# [WORK INSTRUCTIONS]
Nothing in the records should differ when they are repeated. Restate them word for word.

▶

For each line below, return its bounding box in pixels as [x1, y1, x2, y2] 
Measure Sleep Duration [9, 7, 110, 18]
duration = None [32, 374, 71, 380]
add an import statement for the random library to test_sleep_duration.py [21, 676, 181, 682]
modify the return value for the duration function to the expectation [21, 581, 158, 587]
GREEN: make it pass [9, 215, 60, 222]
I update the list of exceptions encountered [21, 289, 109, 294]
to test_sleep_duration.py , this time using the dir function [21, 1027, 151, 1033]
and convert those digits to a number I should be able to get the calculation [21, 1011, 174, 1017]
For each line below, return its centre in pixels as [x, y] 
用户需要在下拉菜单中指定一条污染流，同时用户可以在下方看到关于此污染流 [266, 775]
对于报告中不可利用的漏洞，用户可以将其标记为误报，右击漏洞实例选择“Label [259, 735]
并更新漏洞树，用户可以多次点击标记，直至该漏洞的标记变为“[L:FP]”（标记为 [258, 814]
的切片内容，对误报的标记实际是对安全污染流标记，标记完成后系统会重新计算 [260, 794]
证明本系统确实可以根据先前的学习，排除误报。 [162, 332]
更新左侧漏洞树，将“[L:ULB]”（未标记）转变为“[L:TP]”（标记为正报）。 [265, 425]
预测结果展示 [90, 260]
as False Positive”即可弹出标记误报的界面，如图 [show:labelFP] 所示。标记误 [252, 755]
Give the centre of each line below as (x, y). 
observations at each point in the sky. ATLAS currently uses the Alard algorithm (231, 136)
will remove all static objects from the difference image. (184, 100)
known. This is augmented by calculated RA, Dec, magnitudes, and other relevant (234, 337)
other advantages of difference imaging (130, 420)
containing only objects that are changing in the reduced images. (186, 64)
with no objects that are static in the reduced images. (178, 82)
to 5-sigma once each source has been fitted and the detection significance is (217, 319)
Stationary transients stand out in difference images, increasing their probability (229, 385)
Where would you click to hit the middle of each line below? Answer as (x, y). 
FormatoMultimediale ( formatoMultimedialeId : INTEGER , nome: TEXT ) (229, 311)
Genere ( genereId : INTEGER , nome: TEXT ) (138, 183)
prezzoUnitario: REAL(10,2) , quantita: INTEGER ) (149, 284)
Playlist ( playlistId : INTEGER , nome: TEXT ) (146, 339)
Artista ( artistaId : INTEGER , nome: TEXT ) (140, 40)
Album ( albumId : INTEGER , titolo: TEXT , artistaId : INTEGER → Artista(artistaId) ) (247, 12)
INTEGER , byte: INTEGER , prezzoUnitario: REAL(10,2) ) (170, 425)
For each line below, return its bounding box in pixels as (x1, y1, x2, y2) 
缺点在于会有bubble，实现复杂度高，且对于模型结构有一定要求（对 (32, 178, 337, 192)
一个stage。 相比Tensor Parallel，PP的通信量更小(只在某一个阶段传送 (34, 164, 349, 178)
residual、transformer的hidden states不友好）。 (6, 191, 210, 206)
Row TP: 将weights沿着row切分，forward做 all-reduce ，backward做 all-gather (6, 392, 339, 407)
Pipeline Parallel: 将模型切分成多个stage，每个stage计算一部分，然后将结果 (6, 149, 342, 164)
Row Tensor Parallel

◀

# [RESPONSE TO THIS TASK]
For each line below, return its bounding box in pixels as [x1, y1, x2, y2] 
Measure Sleep Duration [9, 7, 110, 18]
duration = None [32, 374, 71, 380]
add an import statement for the random library to test_sleep_duration.py [21, 676, 181, 682]
modify the return value for the duration function to the expectation [21, 581, 158, 587]
GREEN: make it pass [9, 215, 60, 222]
I update the list of exceptions encountered [21, 289, 109, 294]
to test_sleep_duration.py , this time using the dir function [21, 1027, 151, 1033]
and convert those digits to a number I should be able to get the calculation [21, 1011, 174, 1017]
For each line below, return its centre in pixels as [x, y] 
用户需要在下拉菜单中指定一条污染流，同时用户可以在下方看到关于此污染流 [266, 775]
对于报告中不可利用的漏洞，用户可以将其标记为误报，右击漏洞实例选择“Label [259, 735]
并更新漏洞树，用户可以多次点击标记，直至该漏洞的标记变为“[L:FP]”（标记为 [258, 814]
的切片内容，对误报的标记实际是对安全污染流标记，标记完成后系统会重新计算 [260, 794]
证明本系统确实可以根据先前的学习，排除误报。 [162, 332]
更新左侧漏洞树，将“[L:ULB]”（未标记）转变为“[L:TP]”（标记为正报）。 [265, 425]
预测结果展示 [90, 260]
as False Positive”即可弹出标记误报的界面，如图 [show:labelFP] 所示。标记误 [252, 755]
Give the centre of each line below as (x, y). 
observations at each point in the sky. ATLAS currently uses the Alard algorithm (231, 136)
will remove all static objects from the difference image. (184, 100)
known. This is augmented by calculated RA, Dec, magnitudes, and other relevant (234, 337)
other advantages of difference imaging (130, 420)
containing only objects that are changing in the reduced images. (186, 64)
with no objects that are static in the reduced images. (178, 82)
to 5-sigma once each source has been fitted and the detection significance is (217, 319)
Stationary transients stand out in difference images, increasing their probability (229, 385)
Where would you click to hit the middle of each line below? Answer as (x, y). 
FormatoMultimediale ( formatoMultimedialeId : INTEGER , nome: TEXT ) (229, 311)
Genere ( genereId : INTEGER , nome: TEXT ) (138, 183)
prezzoUnitario: REAL(10,2) , quantita: INTEGER ) (149, 284)
Playlist ( playlistId : INTEGER , nome: TEXT ) (146, 339)
Artista ( artistaId : INTEGER , nome: TEXT ) (140, 40)
Album ( albumId : INTEGER , titolo: TEXT , artistaId : INTEGER → Artista(artistaId) ) (247, 12)
INTEGER , byte: INTEGER , prezzoUnitario: REAL(10,2) ) (170, 425)
For each line below, return its bounding box in pixels as (x1, y1, x2, y2) 
缺点在于会有bubble，实现复杂度高，且对于模型结构有一定要求（对 (32, 178, 337, 192)
一个stage。 相比Tensor Parallel，PP的通信量更小(只在某一个阶段传送 (34, 164, 349, 178)
residual、transformer的hidden states不友好）。 (6, 191, 210, 206)
Row TP: 将weights沿着row切分，forward做 all-reduce ，backward做 all-gather (6, 392, 339, 407)
Pipeline Parallel: 将模型切分成多个stage，每个stage计算一部分，然后将结果 (6, 149, 342, 164)
Row Tensor Parallel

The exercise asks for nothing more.